*** Begin section ***

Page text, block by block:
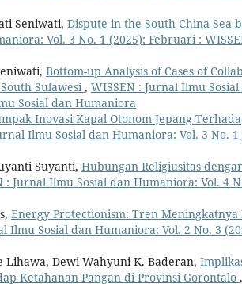
Seniwati, Dispute in the South China Sea
Vol. 3 No. 1 (2025): Februari :
Bottom-up Analysis of Cases of
Sulawesi, WISSEN : Jurnal Ilmu
Sosial dan Humaniora
Inovasi Kapal Otonom Jepang
Ilmu Sosial dan Humaniora: Vol. 3 No.
Suyanti, Hubungan Religiusitas
: Jurnal Ilmu Sosial dan Humaniora: Vol. 4
Energy Protectionism: Tren Meningkatnya
Ilmu Sosial dan Humaniora: Vol. 2 No. 3
Dewi Wahyuni K. Baderan,
Ketahanan Pangan di Provinsi Gorontalo ,
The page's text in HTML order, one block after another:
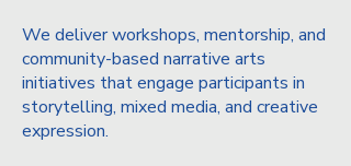
We deliver workshops, mentorship, and
community-based narrative arts
initiatives that engage participants in
storytelling, mixed media, and creative
expression.
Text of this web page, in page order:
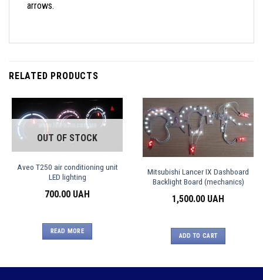
arrows.
RELATED PRODUCTS
OUT OF STOCK
Aveo T250 air conditioning unit
LED lighting
700.00 UAH
READ MORE
Mitsubishi Lancer IX Dashboard
Backlight Board (mechanics)
1,500.00 UAH
ADD TO CART
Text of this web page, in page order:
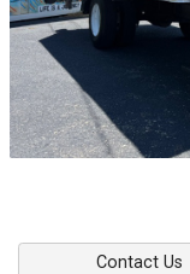
Contact Us
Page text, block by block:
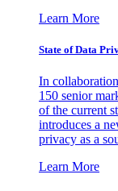
Learn More
State of Data
In
150 senior
of the current
introduces a
privacy as a
Learn More
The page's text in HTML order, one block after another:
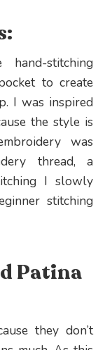
stitching
to create
I was inspired
the style is
was
thread, a
I slowly
stitching
Patina
they don’t
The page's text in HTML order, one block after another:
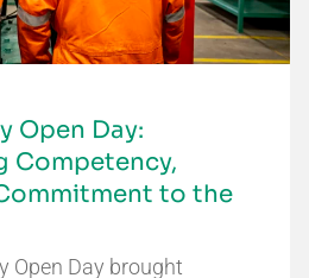
Open Day:
Competency,
to the
Open Day brought
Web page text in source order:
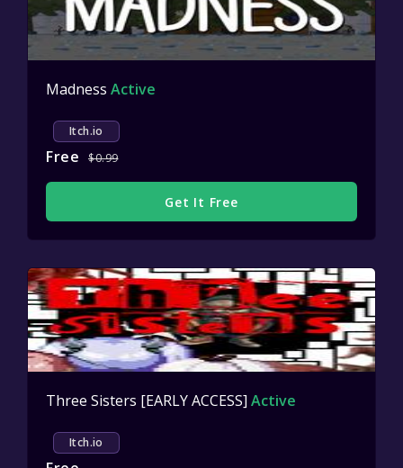
Madness Active
Itch.io
Free $0.99
Get It Free
Three Sisters [EARLY ACCESS] Active
Itch.io
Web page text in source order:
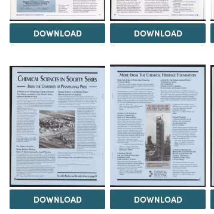
DOWNLOAD DOWNLOAD
DOWNLOAD DOWNLOAD
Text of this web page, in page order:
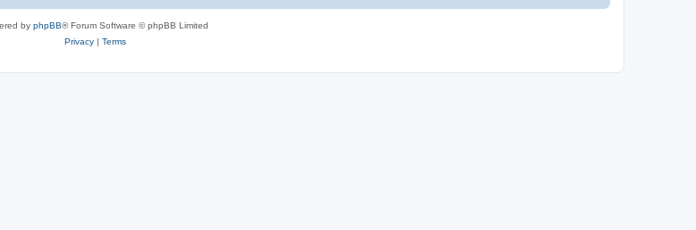
by phpBB® Forum Software © phpBB Limited
Privacy| Terms
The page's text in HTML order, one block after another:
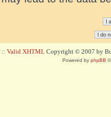
:: Valid XHTML Copyright © 2007 by
Powered by phpBB
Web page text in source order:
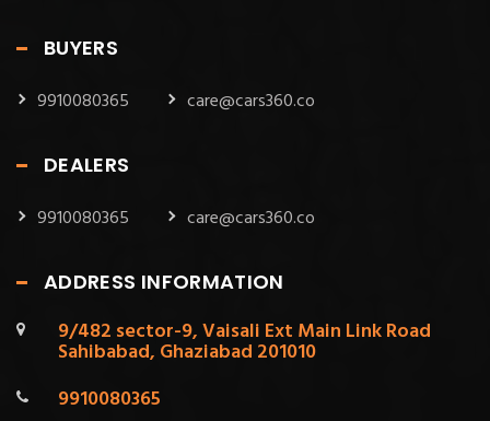
BUYERS
9910080365 care@cars360.co
DEALERS
9910080365 care@cars360.co
ADDRESS INFORMATION
9/482 sector-9, Vaisali Ext Main Link Road
Sahibabad, Ghaziabad 201010
9910080365
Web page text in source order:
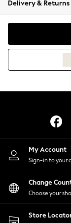
Coats &
Hoodies
Lingerie
Shirts &
Shorts
Skirts
Suits &
Swimwear
Delivery & Returns
My Account
Sign-in to your
Change
Choose your
Store
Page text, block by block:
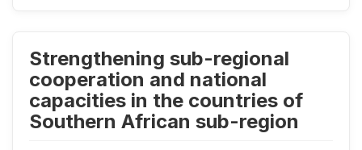
Strengthening sub-regional
cooperation and national
capacities in the countries of
Southern African sub-region
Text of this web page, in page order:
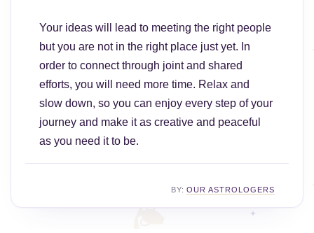
Your ideas will lead to meeting the right people
but you are not in the right place just yet. In
order to connect through joint and shared
efforts, you will need more time. Relax and
slow down, so you can enjoy every step of your
journey and make it as creative and peaceful
as you need it to be.
BY: OUR ASTROLOGERS
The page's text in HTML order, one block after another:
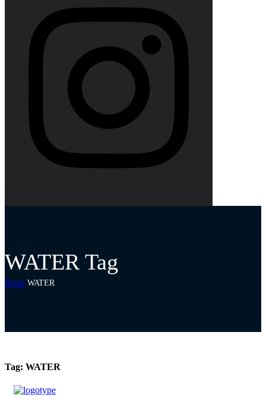
WATER Tag
Home WATER
Tag: WATER
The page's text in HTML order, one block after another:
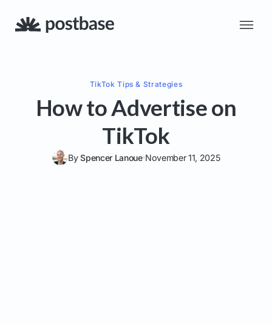
TikTok Tips & Strategies
How to Advertise on
TikTok
BySpencer Lanoue November 11, 2025
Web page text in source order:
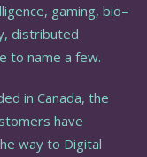
gaming, bio–
distributed
to name a few.
in Canada, the
have
way to Digital
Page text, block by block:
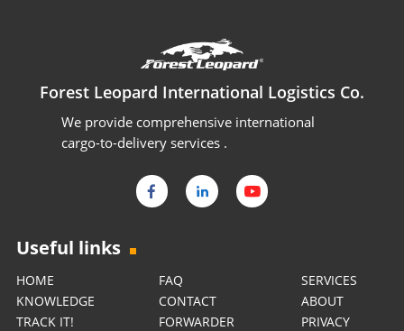
Forest Leopard International Logistics Co.
We provide comprehensive international
cargo-to-delivery services .
Useful links
HOME FAQ
SERVICES
KNOWLEDGE
CONTACT
ABOUT
TRACK IT!
FORWARDER
PRIVACY
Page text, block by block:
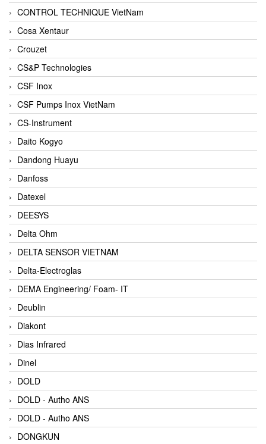
CONTROL TECHNIQUE VietNam
Cosa Xentaur
Crouzet
CS&P Technologies
CSF Inox
CSF Pumps Inox VietNam
CS-Instrument
Daito Kogyo
Dandong Huayu
Danfoss
Datexel
DEESYS
Delta Ohm
DELTA SENSOR VIETNAM
Delta-Electroglas
DEMA Engineering/ Foam- IT
Deublin
Diakont
Dias Infrared
Dinel
DOLD
DOLD - Autho ANS
DOLD - Autho ANS
DONGKUN
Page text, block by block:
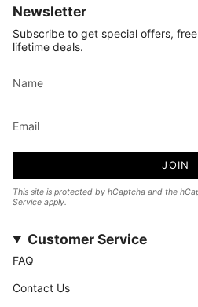
Newsletter
Subscribe to get special offers,
lifetime deals.
JOIN
This site is protected by hCaptcha and the
Service apply.
Customer Service
FAQ
Contact Us
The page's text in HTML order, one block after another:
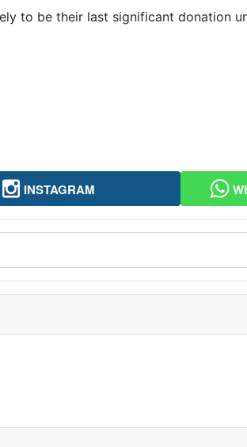
to be their last significant donation
INSTAGRAM
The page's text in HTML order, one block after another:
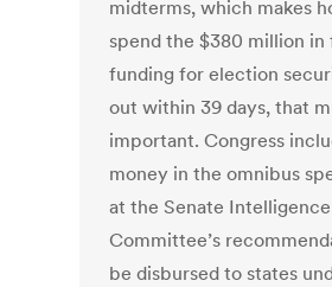
midterms, which makes
spend the $380 million in
funding for election
out within 39 days, that
important. Congress
money in the omnibus
at the Senate Intelligence
Committee’s
be disbursed to states
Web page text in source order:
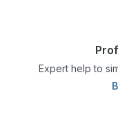
Expert help to
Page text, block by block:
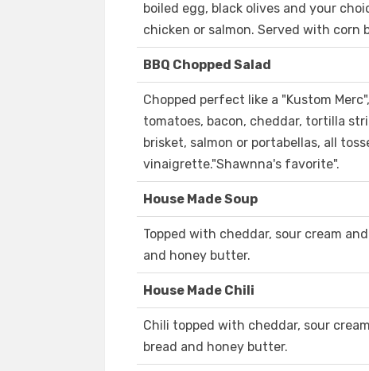
boiled egg, black olives and your
chicken or salmon. Served with corn
BBQ Chopped Salad
Chopped perfect like a "Kustom
tomatoes, bacon, cheddar, tortilla
brisket, salmon or portabellas, all
vinaigrette."Shawnna's favorite".
House Made Soup
Topped with cheddar, sour cream
and honey butter.
House Made Chili
Chili topped with cheddar, sour
bread and honey butter.
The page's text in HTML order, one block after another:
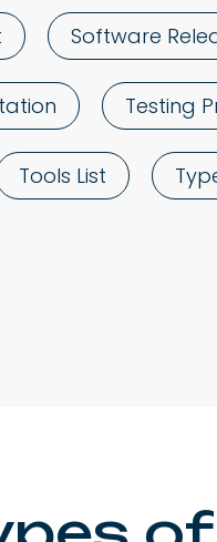
Software
Testing
Tools List
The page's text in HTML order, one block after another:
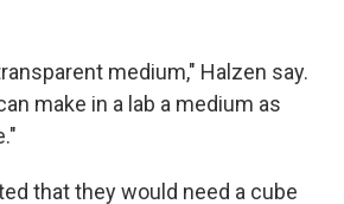
medium," Halzen say.
make in a lab a medium as
that they would need a cube
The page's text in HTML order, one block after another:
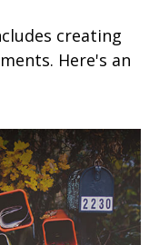
creating
Here's an
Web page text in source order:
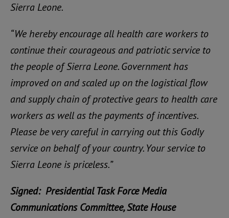
Sierra Leone.
“We hereby encourage all health care workers to
continue their courageous and patriotic service to
the people of Sierra Leone. Government has
improved on and scaled up on the logistical flow
and supply chain of protective gears to health care
workers as well as the payments of incentives.
Please be very careful in carrying out this Godly
service on behalf of your country. Your service to
Sierra Leone is priceless.”
Signed: Presidential Task Force Media
Communications Committee, State House
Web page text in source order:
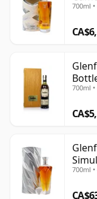
700ml •
700ml •
Old
700ml •
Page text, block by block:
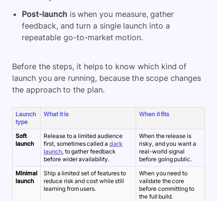
Post-launch is when you measure, gather
feedback, and turn a single launch into a
repeatable go-to-market motion.
Before the steps, it helps to know which kind of
launch you are running, because the scope changes
the approach to the plan.
Launch
type
What it is When it fits
Soft
launch
Release to a limited audience
first, sometimes called a dark
launch, to gather feedback
before wider availability.
When the release is
risky, and you want a
real-world signal
before going public.
Minimal
launch
Ship a limited set of features to
reduce risk and cost while still
learning from users.
When you need to
validate the core
before committing to
the full build.
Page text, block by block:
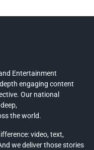
Entertainment
engaging content
Our national
the world.
video, text,
we deliver those stories
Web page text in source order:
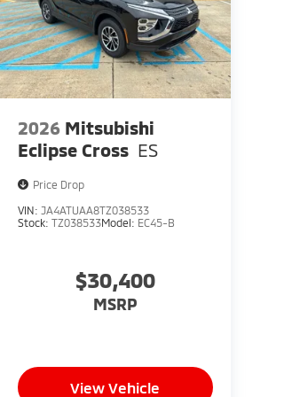
2026 Mitsubishi
Eclipse Cross ES
Price Drop
VIN: JA4ATUAA8TZ038533
Stock: TZ038533Model: EC45-B
$30,400
MSRP
View Vehicle
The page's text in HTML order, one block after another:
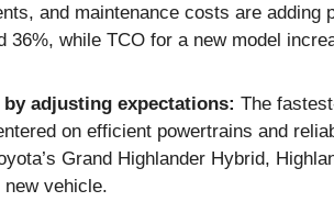
and maintenance costs are
36%, while TCO for a new model
adjusting expectations: The
on efficient powertrains and
Grand Highlander Hybrid,
vehicle.
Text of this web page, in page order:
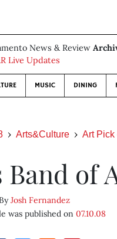
News & Review
Live Updates
MUSIC DINING
Arts&Culture Art Pick
Band of
Josh Fernandez
was published on 07.10.08
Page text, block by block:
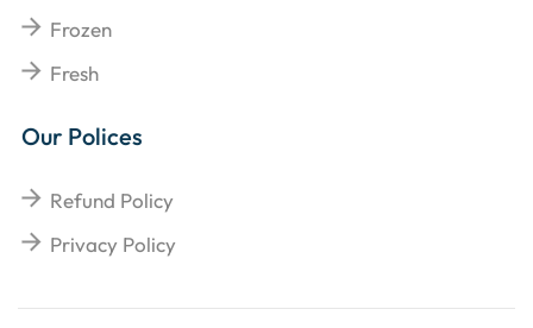
Frozen
Fresh
Our Polices
Refund Policy
Privacy Policy

*** End section ***

WORK TO COMPLETE. Only the records themselves, retyped exactly, belong in the answer; please leave all images behind.

YOUR RESPONSE.
Page text, block by block:
Seniwati, Dispute in the South China Sea
Vol. 3 No. 1 (2025): Februari :
Bottom-up Analysis of Cases of
Sulawesi, WISSEN : Jurnal Ilmu
Sosial dan Humaniora
Inovasi Kapal Otonom Jepang
Ilmu Sosial dan Humaniora: Vol. 3 No.
Suyanti, Hubungan Religiusitas
: Jurnal Ilmu Sosial dan Humaniora: Vol. 4
Energy Protectionism: Tren Meningkatnya
Ilmu Sosial dan Humaniora: Vol. 2 No. 3
Dewi Wahyuni K. Baderan,
Ketahanan Pangan di Provinsi Gorontalo ,
The page's text in HTML order, one block after another:
We deliver workshops, mentorship, and
community-based narrative arts
initiatives that engage participants in
storytelling, mixed media, and creative
expression.
Text of this web page, in page order:
arrows.
RELATED PRODUCTS
OUT OF STOCK
Aveo T250 air conditioning unit
LED lighting
700.00 UAH
READ MORE
Mitsubishi Lancer IX Dashboard
Backlight Board (mechanics)
1,500.00 UAH
ADD TO CART
Text of this web page, in page order:
Contact Us
Page text, block by block:
Learn More
State of Data
In
150 senior
of the current
introduces a
privacy as a
Learn More
The page's text in HTML order, one block after another:
stitching
to create
I was inspired
the style is
was
thread, a
I slowly
stitching
Patina
they don’t
The page's text in HTML order, one block after another:
Open Day:
Competency,
to the
Open Day brought
Web page text in source order:
Madness Active
Itch.io
Free $0.99
Get It Free
Three Sisters [EARLY ACCESS] Active
Itch.io
Web page text in source order:
DOWNLOAD DOWNLOAD
DOWNLOAD DOWNLOAD
Text of this web page, in page order:
by phpBB® Forum Software © phpBB Limited
Privacy| Terms
The page's text in HTML order, one block after another:
:: Valid XHTML Copyright © 2007 by
Powered by phpBB
Web page text in source order:
BUYERS
9910080365 care@cars360.co
DEALERS
9910080365 care@cars360.co
ADDRESS INFORMATION
9/482 sector-9, Vaisali Ext Main Link Road
Sahibabad, Ghaziabad 201010
9910080365
Web page text in source order:
Coats &
Hoodies
Lingerie
Shirts &
Shorts
Skirts
Suits &
Swimwear
Delivery & Returns
My Account
Sign-in to your
Change
Choose your
Store
Page text, block by block:
Strengthening sub-regional
cooperation and national
capacities in the countries of
Southern African sub-region
Text of this web page, in page order:
Your ideas will lead to meeting the right people
but you are not in the right place just yet. In
order to connect through joint and shared
efforts, you will need more time. Relax and
slow down, so you can enjoy every step of your
journey and make it as creative and peaceful
as you need it to be.
BY: OUR ASTROLOGERS
The page's text in HTML order, one block after another:
WATER Tag
Home WATER
Tag: WATER
The page's text in HTML order, one block after another:
TikTok Tips & Strategies
How to Advertise on
TikTok
BySpencer Lanoue November 11, 2025
Web page text in source order:
gaming, bio–
distributed
to name a few.
in Canada, the
have
way to Digital
Page text, block by block:
Forest Leopard International Logistics Co.
We provide comprehensive international
cargo-to-delivery services .
Useful links
HOME FAQ
SERVICES
KNOWLEDGE
CONTACT
ABOUT
TRACK IT!
FORWARDER
PRIVACY
Page text, block by block:
CONTROL TECHNIQUE VietNam
Cosa Xentaur
Crouzet
CS&P Technologies
CSF Inox
CSF Pumps Inox VietNam
CS-Instrument
Daito Kogyo
Dandong Huayu
Danfoss
Datexel
DEESYS
Delta Ohm
DELTA SENSOR VIETNAM
Delta-Electroglas
DEMA Engineering/ Foam- IT
Deublin
Diakont
Dias Infrared
Dinel
DOLD
DOLD - Autho ANS
DOLD - Autho ANS
DONGKUN
Page text, block by block:
Newsletter
Subscribe to get special offers,
lifetime deals.
JOIN
This site is protected by hCaptcha and the
Service apply.
Customer Service
FAQ
Contact Us
The page's text in HTML order, one block after another:
to be their last significant donation
INSTAGRAM
The page's text in HTML order, one block after another:
midterms, which makes
spend the $380 million in
funding for election
out within 39 days, that
important. Congress
money in the omnibus
at the Senate Intelligence
Committee’s
be disbursed to states
Web page text in source order:
Expert help to
Page text, block by block:
boiled egg, black olives and your
chicken or salmon. Served with corn
BBQ Chopped Salad
Chopped perfect like a "Kustom
tomatoes, bacon, cheddar, tortilla
brisket, salmon or portabellas, all
vinaigrette."Shawnna's favorite".
House Made Soup
Topped with cheddar, sour cream
and honey butter.
House Made Chili
Chili topped with cheddar, sour
bread and honey butter.
The page's text in HTML order, one block after another:
Software
Testing
Tools List
The page's text in HTML order, one block after another:
medium," Halzen say.
make in a lab a medium as
that they would need a cube
The page's text in HTML order, one block after another:
creating
Here's an
Web page text in source order:
Sierra Leone.
“We hereby encourage all health care workers to
continue their courageous and patriotic service to
the people of Sierra Leone. Government has
improved on and scaled up on the logistical flow
and supply chain of protective gears to health care
workers as well as the payments of incentives.
Please be very careful in carrying out this Godly
service on behalf of your country. Your service to
Sierra Leone is priceless.”
Signed: Presidential Task Force Media
Communications Committee, State House
Web page text in source order:
700ml •
700ml •
Old
700ml •
Page text, block by block:
Post-launch is when you measure, gather
feedback, and turn a single launch into a
repeatable go-to-market motion.
Before the steps, it helps to know which kind of
launch you are running, because the scope changes
the approach to the plan.
Launch
type
What it is When it fits
Soft
launch
Release to a limited audience
first, sometimes called a dark
launch, to gather feedback
before wider availability.
When the release is
risky, and you want a
real-world signal
before going public.
Minimal
launch
Ship a limited set of features to
reduce risk and cost while still
learning from users.
When you need to
validate the core
before committing to
the full build.
Page text, block by block:
Entertainment
engaging content
Our national
the world.
video, text,
we deliver those stories
Web page text in source order:
2026 Mitsubishi
Eclipse Cross ES
Price Drop
VIN: JA4ATUAA8TZ038533
Stock: TZ038533Model: EC45-B
$30,400
MSRP
View Vehicle
The page's text in HTML order, one block after another:
and maintenance costs are
36%, while TCO for a new model
adjusting expectations: The
on efficient powertrains and
Grand Highlander Hybrid,
vehicle.
Text of this web page, in page order:
News & Review
Live Updates
MUSIC DINING
Arts&Culture Art Pick
Band of
Josh Fernandez
was published on 07.10.08
Page text, block by block:
Frozen
Fresh
Our Polices
Refund Policy
Privacy Policy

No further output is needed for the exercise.